Abstract
Key message
In this manuscript, we explored the key molecular networks for oil biosynthesis with the transcriptome and metabolome of B. napus embryo at different developmental stages.
Abstract
Brassica napus (B. napus) is an important oil crop worldwide, yet the molecular pathways involved in oil biosynthesis in seeds are not fully understood. In this study, we performed a combined investigation of the gene expression profiles and metabolite content in B. napus seeds at 21, 28 and 35 days after flowering (DAF), when seed oil biosynthesis takes place. The total triacylglycerol (TAG) content in seed embryos increased over the course of seed maturation, and was accompanied by changes in the fatty acid profile, an increase in lipid droplets, and a reduction in starch grains. Metabolome analysis showed that the total amino acid, free fatty acid and organic acid contents in seed embryos decreased during seed maturation.

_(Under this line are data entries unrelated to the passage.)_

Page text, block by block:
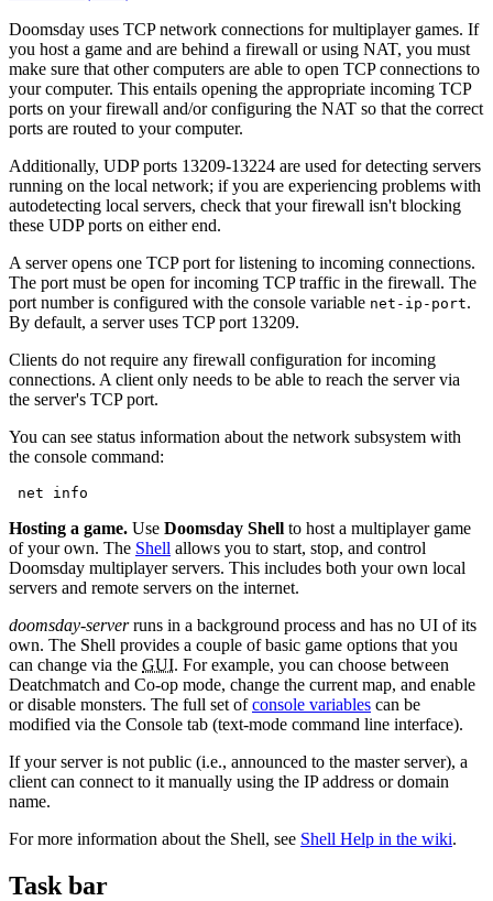
Doomsday uses TCP network connections for multiplayer games. If
you host a game and are behind a firewall or using NAT, you must
make sure that other computers are able to open TCP connections to
your computer. This entails opening the appropriate incoming TCP
ports on your firewall and/or configuring the NAT so that the correct
ports are routed to your computer.
Additionally, UDP ports 13209-13224 are used for detecting servers
running on the local network; if you are experiencing problems with
autodetecting local servers, check that your firewall isn't blocking
these UDP ports on either end.
A server opens one TCP port for listening to incoming connections.
The port must be open for incoming TCP traffic in the firewall. The
port number is configured with the console variable net-ip-port.
By default, a server uses TCP port 13209.
Clients do not require any firewall configuration for incoming
connections. A client only needs to be able to reach the server via
the server's TCP port.
You can see status information about the network subsystem with
the console command:
net info
Hosting a game. Use Doomsday Shell to host a multiplayer game
of your own. The Shell allows you to start, stop, and control
Doomsday multiplayer servers. This includes both your own local
servers and remote servers on the internet.
doomsday-serverruns in a background process and has no UI of its
own. The Shell provides a couple of basic game options that you
can change via the GUI. For example, you can choose between
Deatchmatch and Co-op mode, change the current map, and enable
or disable monsters. The full set ofconsole variables can be
modified via the Console tab (text-mode command line interface).
If your server is not public (i.e., announced to the master server), a
client can connect to it manually using the IP address or domain
name.
For more information about the Shell, see Shell Help in the wiki.
Task bar
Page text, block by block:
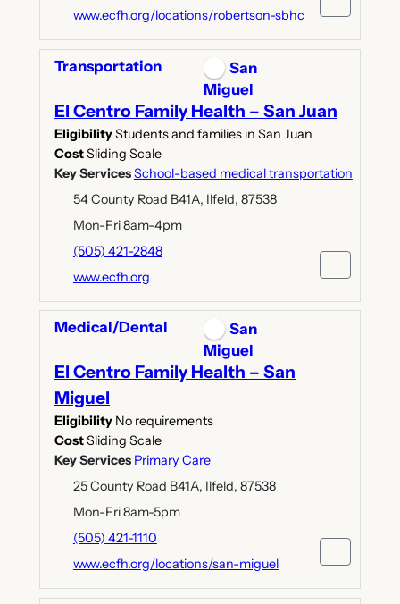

In total, the abundance of 76 metabolites was significantly different between 21 and 28 DAF, and 68 metabolites changed in abundance between 28 and 35 DAF. Transcriptome analysis showed that the set of genes differentially expressed between stages was significantly enriched in those related to lipid metabolism, transport, protein and RNA metabolism, development and signaling, covering most steps of plant lipid biosynthesis and metabolism. Importantly, the metabolite and gene expression profiles were closely correlated during seed development, especially those associated with TAG and fatty acid biosynthesis. Further, the expression of major carbohydrate metabolism-regulating genes was closely correlated with carbohydrate content during seed maturation. Our results provide novel insights into the regulation of oil biosynthesis in B. napus seeds and highlights the coordination of gene expression and metabolism in this process.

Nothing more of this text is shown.